From this point in the story, most movies would focus on Babli’s character development as he reforms his ways to impress the girl and right the wrongs he’s committed. Kashyap takes the opposite tactic. Babli is made into a hero, with everyone — including Tara — apologizing to him for having judged him too harshly and vowing to emulate his shameless ways.

This story turn just doesn’t work. Babli, through his self-centered carelessness, not only steals from Tara, he endangers the lives of everyone he cares about, including all the kids at the orphanage. Masterji, T2, and their friend, Bhura, are beaten and kidnapped because of Babli, yet no one is upset with him.

Kashyap tries to blame Babli’s flaws on classism. Tara is set up as an elitist who’s only interested in money and status and who looks down on a mechanic like Babli. First of all, why shouldn’t she be allowed to marry a peer who (like her) has a high-status job? Second, and more importantly: BABLI STOLE HER FRIGGING CAR!

Babli also claims that, because he’s an orphan, he had no one to teach him right from wrong. So, didn’t he pick up any sense of morality in school? And what the hell does Masterji teach the kids at the orphanage? “Here’s a roof over your heads and some food. Figure the rest out yourselves.”

Babli’s orphan status is used to shoehorn Ranbir’s real-life parents, Rishi Kapoor and Neetu Singh, into the movie as a pair of married police officers. As soon as they mention that they never had children, it’s obvious that Babli won’t be an orphan by movie’s end.

For what it’s worth, Ranbir is really darned charming. His charisma is the only thing that makes the movie watchable. Ranbir is at his best in scenes with Nagpal, as the friendship between Babli and T2 is the movie’s strongest relationship.

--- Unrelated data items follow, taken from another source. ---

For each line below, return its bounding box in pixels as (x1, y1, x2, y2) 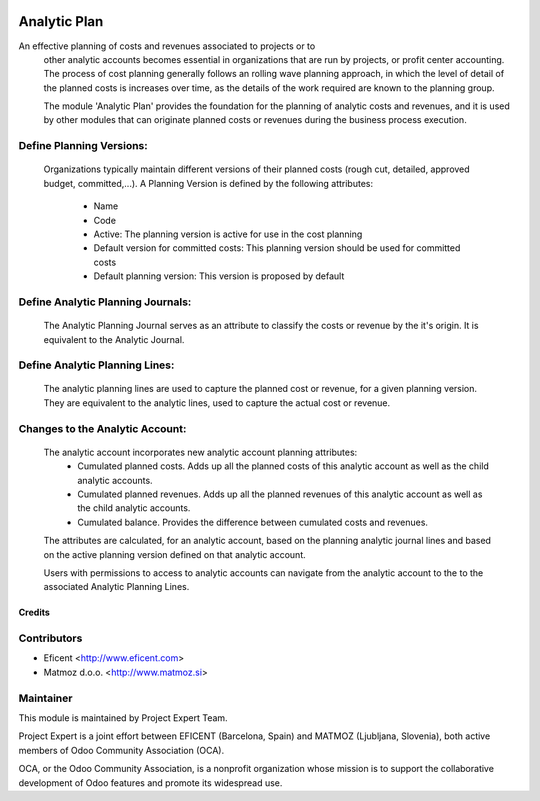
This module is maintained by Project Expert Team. (18, 711, 229, 724)
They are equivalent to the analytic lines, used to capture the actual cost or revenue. (43, 396, 391, 409)
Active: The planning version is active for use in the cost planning (93, 228, 363, 240)
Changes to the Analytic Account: (18, 421, 187, 435)
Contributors (18, 631, 83, 645)
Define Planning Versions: (18, 139, 149, 153)
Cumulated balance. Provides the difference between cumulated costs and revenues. (77, 516, 429, 528)
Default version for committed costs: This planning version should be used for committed (93, 242, 461, 254)
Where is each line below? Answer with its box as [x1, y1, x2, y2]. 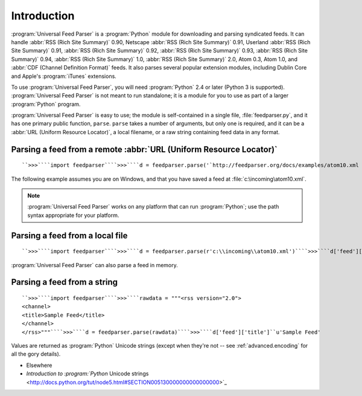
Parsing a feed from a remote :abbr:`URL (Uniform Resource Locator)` [11, 144, 278, 154]
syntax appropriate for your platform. [27, 212, 119, 219]
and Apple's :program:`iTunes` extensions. [11, 73, 117, 80]
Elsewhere [26, 362, 52, 369]
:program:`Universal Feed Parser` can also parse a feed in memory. [11, 261, 178, 268]
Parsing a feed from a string [11, 277, 118, 287]
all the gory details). [11, 351, 61, 358]
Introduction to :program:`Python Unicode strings [26, 370, 149, 377]
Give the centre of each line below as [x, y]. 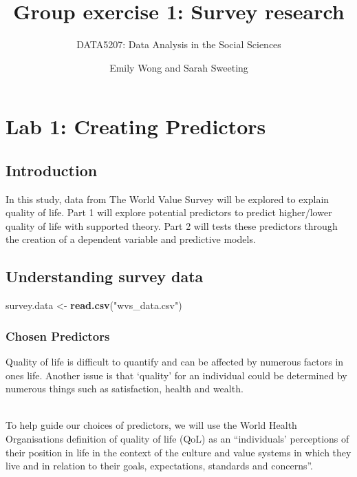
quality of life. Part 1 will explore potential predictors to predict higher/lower [169, 212]
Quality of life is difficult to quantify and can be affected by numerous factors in [175, 362]
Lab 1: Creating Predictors [136, 126]
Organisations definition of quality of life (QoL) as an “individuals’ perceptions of [177, 439]
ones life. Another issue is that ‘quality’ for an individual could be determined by [176, 375]
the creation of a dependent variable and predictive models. [131, 239]
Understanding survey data [105, 276]
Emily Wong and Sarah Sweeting [179, 67]
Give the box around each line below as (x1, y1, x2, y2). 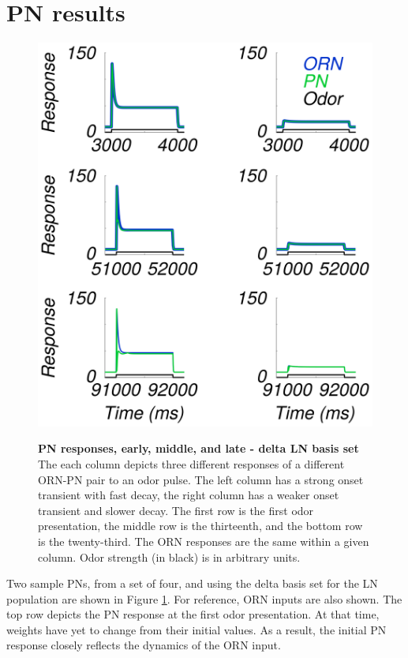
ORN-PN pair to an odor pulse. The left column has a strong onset (38, 471, 364, 487)
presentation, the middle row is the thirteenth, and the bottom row (38, 517, 363, 534)
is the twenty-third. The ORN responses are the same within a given (38, 532, 369, 549)
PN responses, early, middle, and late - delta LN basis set (38, 440, 359, 457)
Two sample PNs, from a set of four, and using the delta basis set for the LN (6, 575, 378, 592)
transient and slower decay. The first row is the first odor (38, 502, 314, 518)
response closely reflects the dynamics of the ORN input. (6, 637, 281, 653)
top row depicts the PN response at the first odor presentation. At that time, (6, 606, 380, 622)
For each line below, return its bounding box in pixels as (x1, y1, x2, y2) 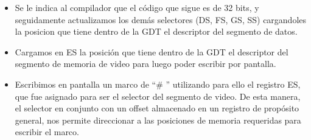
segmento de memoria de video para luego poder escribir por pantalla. (15, 57, 276, 70)
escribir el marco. (15, 125, 79, 138)
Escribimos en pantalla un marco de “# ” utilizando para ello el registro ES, (15, 77, 301, 90)
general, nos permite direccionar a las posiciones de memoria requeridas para (15, 113, 301, 126)
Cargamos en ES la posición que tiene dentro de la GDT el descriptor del (15, 45, 288, 58)
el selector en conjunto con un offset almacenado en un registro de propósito (15, 102, 299, 114)
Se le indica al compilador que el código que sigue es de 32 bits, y (15, 1, 259, 13)
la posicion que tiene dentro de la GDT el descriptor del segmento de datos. (15, 25, 298, 38)
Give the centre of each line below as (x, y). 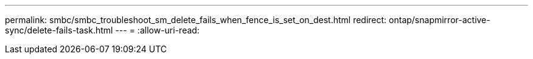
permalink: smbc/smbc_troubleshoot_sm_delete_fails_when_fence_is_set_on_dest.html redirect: (196, 20)
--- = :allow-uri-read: (157, 30)
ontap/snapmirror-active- (440, 20)
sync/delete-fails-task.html (59, 30)
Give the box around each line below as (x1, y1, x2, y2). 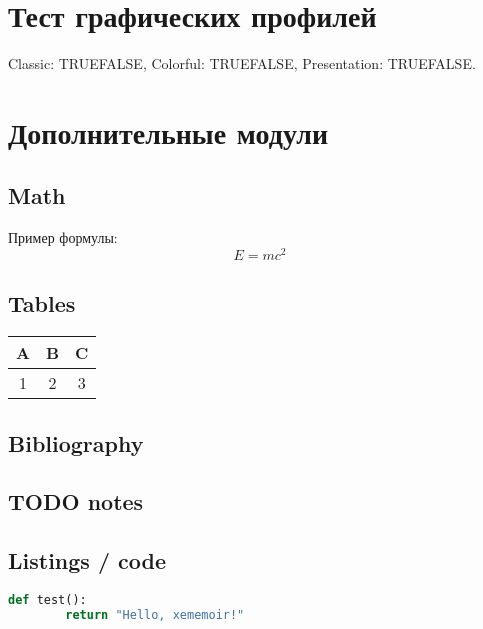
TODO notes (8, 486, 144, 517)
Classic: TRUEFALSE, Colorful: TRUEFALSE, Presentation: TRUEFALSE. (8, 53, 476, 74)
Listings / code (8, 545, 167, 576)
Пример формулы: (8, 227, 118, 248)
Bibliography (8, 427, 144, 458)
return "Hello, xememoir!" (65, 607, 245, 622)
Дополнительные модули (8, 111, 329, 152)
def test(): (8, 592, 87, 607)
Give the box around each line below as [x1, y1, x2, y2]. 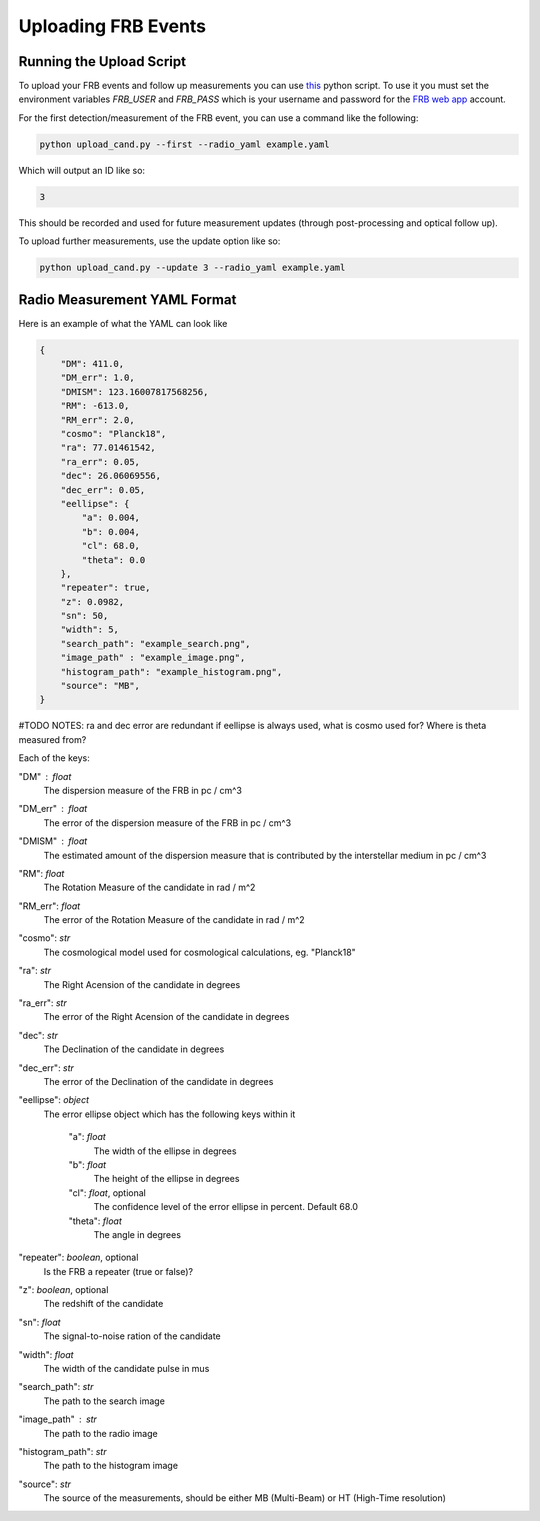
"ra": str [18, 965, 52, 977]
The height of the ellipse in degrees [93, 1173, 240, 1185]
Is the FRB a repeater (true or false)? [43, 1265, 194, 1277]
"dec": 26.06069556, [60, 470, 162, 482]
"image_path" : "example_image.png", [60, 652, 246, 664]
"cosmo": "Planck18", [60, 428, 167, 439]
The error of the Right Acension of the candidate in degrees [43, 1011, 290, 1023]
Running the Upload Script [18, 53, 187, 70]
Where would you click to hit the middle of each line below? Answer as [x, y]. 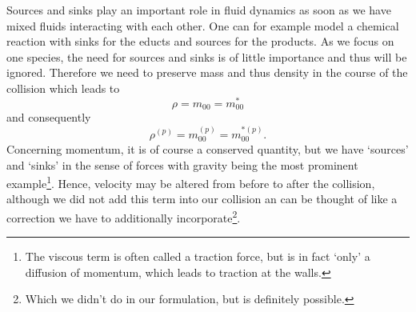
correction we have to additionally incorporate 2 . [124, 216]
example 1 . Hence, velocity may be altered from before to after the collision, [191, 182]
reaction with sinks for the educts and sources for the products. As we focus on [200, 41]
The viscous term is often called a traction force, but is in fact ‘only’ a [198, 256]
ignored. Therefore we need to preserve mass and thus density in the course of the [207, 72]
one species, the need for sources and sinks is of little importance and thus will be [207, 56]
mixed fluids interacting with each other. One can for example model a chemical [203, 25]
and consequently [49, 117]
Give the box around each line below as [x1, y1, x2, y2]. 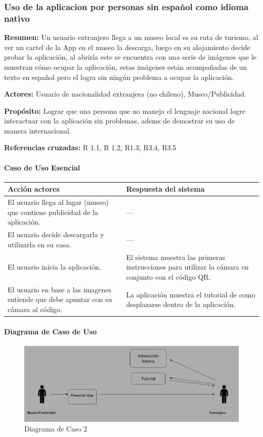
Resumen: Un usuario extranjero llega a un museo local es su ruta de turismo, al [4, 32, 258, 42]
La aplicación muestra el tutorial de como [126, 289, 255, 299]
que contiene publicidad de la [8, 206, 98, 217]
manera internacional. [4, 125, 71, 136]
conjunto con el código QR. [126, 271, 211, 282]
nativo [4, 12, 30, 24]
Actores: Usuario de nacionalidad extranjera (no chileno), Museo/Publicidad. [4, 89, 246, 99]
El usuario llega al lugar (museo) [8, 197, 109, 207]
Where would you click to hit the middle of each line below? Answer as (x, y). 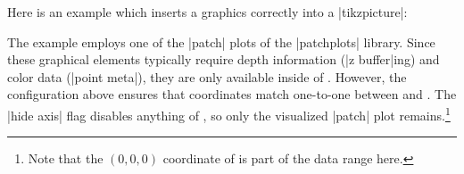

What I’ve always enjoyed about Ranbir is his ability to shine in a variety of roles, but Besharam may mark the start of Ranbir Kapoor: The Franchise. I fear that Ranbir has earned so much industry clout that he’ll be pigeonholed into “charming” roles, playing the role of Ranbir much in the way superstars like Salman Khan, Shahrukh Khan, and Akshay Kumar seem to play the same type of character in every movie. It’s a trap that can be avoided, but only if he’s careful.